I set it up in a small test environment,
and started backing up three clients into a deduplication pool
exclusively. 2 windows and 1 linux system
The first pass wasn't that impressive,
maybe a 5% to 10% de-dup ratio and it took a bit longer than just
streaming that same data to tape or disk.
The second pass had a 90% deduplication
ratio, mostly because just 1 week had passed since the first full
backup and not every file changed.
After three weeks, I had about 300GB of
data deduplicated down into about 90GB of disk space. The kbytes total
reported from the catalog said 300G, and df -k said 90G.
The data content of the three systems is
typical for a user workstation. Email, photos, miscellaneous files.
De-dup let me put many versions of those same files into a backup
without actually having many copies of that file spinning on disk.

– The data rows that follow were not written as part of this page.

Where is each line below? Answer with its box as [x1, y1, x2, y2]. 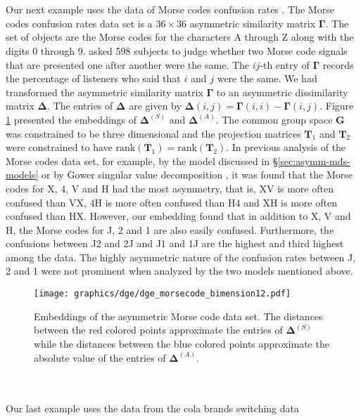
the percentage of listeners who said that [6, 71, 181, 86]
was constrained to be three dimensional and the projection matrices [6, 126, 301, 140]
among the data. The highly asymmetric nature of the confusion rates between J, [6, 249, 356, 264]
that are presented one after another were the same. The [6, 57, 250, 72]
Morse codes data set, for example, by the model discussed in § [6, 153, 278, 168]
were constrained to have [6, 140, 113, 155]
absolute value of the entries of [34, 350, 166, 365]
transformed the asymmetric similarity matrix [6, 84, 203, 99]
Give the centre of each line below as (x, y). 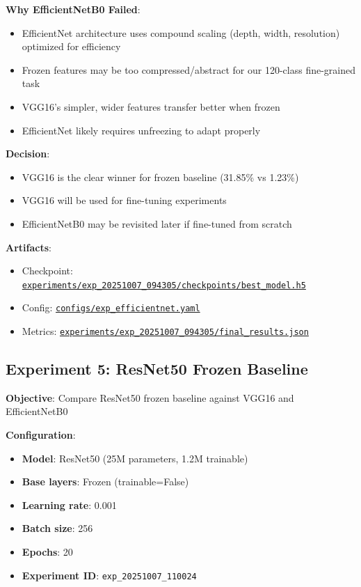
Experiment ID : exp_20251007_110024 (109, 575)
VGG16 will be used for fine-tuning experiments (124, 200)
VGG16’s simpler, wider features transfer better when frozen (151, 106)
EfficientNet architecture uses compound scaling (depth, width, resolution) (181, 32)
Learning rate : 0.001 (69, 504)
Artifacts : (29, 247)
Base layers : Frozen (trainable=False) (105, 482)
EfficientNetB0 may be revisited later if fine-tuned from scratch (157, 223)
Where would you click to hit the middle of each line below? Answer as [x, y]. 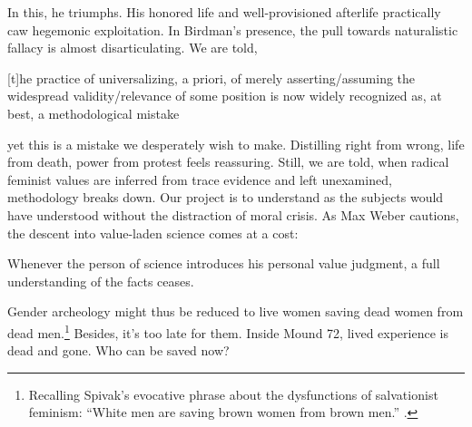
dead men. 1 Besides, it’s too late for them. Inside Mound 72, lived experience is [228, 331]
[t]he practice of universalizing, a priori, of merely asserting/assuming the [211, 78]
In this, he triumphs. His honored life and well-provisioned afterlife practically [224, 12]
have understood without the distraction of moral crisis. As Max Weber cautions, [233, 214]
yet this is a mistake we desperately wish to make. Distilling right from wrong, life [236, 144]
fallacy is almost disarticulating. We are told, [133, 48]
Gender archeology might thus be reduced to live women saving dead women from [236, 311]
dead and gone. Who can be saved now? [118, 350]
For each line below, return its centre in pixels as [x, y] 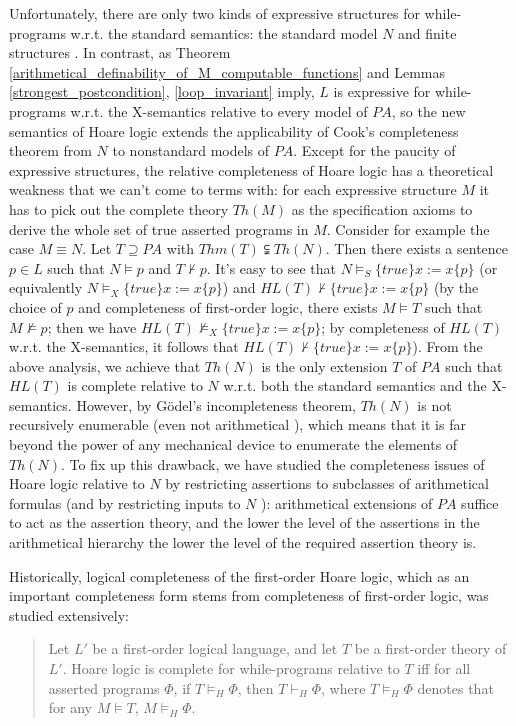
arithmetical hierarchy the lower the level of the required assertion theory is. [243, 542]
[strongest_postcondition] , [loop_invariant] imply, [162, 91]
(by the [456, 287]
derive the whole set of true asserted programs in [159, 228]
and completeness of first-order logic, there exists [228, 306]
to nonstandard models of [191, 150]
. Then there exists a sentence [417, 248]
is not [434, 404]

And then the disk holding the de-duplicated
data developed a bunch of bad sectors and I lost it all. Once I
rebuild it, I'll check out the DR process for protecting your de-dup
database and files.
I also want to test client side
de-duplication to see if that helps stream data compared to media
server de-duplication alone. The media/master server is a quad core
with 8g ram, and the clients are a desktop and a laptop. After seeing
it run and observing the space savings it generates, I think it is a
very creative way to solve some (not all) problems. It is definitely
not a "set it and forget it" technology. You still need to monitor its
utilization similar to how you would monitor basic disk or tape usage.
-Jon